Set down exactly the lines in the records below that run from the line with "headed to a committee role in the" to the line with "USA Today- Averaged 19 YPC and", inclusive, and nothing more.

Records from a data source
════════════════

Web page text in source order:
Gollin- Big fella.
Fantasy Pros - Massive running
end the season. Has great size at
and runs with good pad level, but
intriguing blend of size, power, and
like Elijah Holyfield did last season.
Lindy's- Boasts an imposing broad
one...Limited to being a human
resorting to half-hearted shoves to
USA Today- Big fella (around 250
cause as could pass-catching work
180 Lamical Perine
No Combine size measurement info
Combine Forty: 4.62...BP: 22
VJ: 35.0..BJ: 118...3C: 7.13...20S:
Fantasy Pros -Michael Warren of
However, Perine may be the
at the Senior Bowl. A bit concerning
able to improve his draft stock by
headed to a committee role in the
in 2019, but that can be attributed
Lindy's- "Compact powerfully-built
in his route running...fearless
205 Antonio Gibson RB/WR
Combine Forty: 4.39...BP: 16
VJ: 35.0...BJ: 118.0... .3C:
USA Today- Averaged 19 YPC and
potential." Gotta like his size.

════════════════

#### ANSWER SPACE:
headed to a committee role in the
in 2019, but that can be attributed
Lindy's- "Compact powerfully-built
in his route running...fearless
205 Antonio Gibson RB/WR
Combine Forty: 4.39...BP: 16
VJ: 35.0...BJ: 118.0... .3C:
USA Today- Averaged 19 YPC and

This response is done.